I have been thinking about how to address this for a while now and it seems to me that the only way to prove this hypothesis either way is to test it. Basically, if we're to receive the treatment we need, it seems necessary to prove we can live with the results of the treatment. In my case this would be to prove I can live my life blind. This would be possible through wearing 'no vision' contact lenses (of which there are few manufacturers but those who provide them make good ones, from what I've seen), learning to use a white can properly (something I've been working on but it's more difficult than it might look) and so forth.

Obviously the contact lenses would need removing every night (from what I can tell, they're not the kind you can sleep in) but that can be worked around (Tesco sells a decent sleep mask that can be used as a blindfold for those times when the contact lenses can't be used, for example).

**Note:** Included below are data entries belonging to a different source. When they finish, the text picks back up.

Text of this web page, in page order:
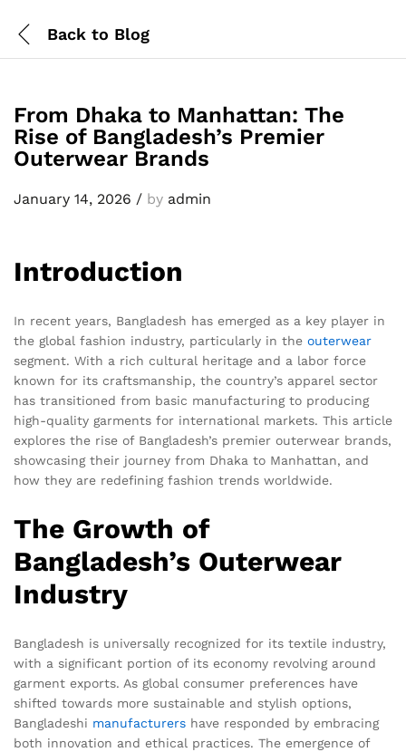
Back to Blog
From Dhaka to Manhattan: The
Rise of Bangladesh’s Premier
Outerwear Brands
January 14, 2026 / by admin
Introduction
In recent years, Bangladesh has emerged as a key player in
the global fashion industry, particularly in the outerwear
segment. With a rich cultural heritage and a labor force
known for its craftsmanship, the country’s apparel sector
has transitioned from basic manufacturing to producing
high-quality garments for international markets. This article
explores the rise of Bangladesh’s premier outerwear brands,
showcasing their journey from Dhaka to Manhattan, and
how they are redefining fashion trends worldwide.
The Growth of
Bangladesh’s Outerwear
Industry
Bangladesh is universally recognized for its textile industry,
with a significant portion of its economy revolving around
garment exports. As global consumer preferences have
shifted towards more sustainable and stylish options,
Bangladeshi manufacturers have responded by embracing
both innovation and ethical practices. The emergence of

There would therefore be obvious differences between the test and actually living with blindness but these differences are negligible and can be accepted within the parameters of the test.

The question is: what length of time would be suitable for such a test? My initial thought was for something between six months and a year of non-stop, in-role living. However, would six months be long enough to adjust and then actually have enough time to undertake the test proper? I'm not sure. Perhaps a year-long test would be better.

After all, if a person can show that they can live with a disability for a year, having a full life and be at peace with theirself, who's to say they shouldn't have the treatment they need? If it can be shown in this way that the disability provides a better standard of life for the person, surely not providing treatment becomes unethical?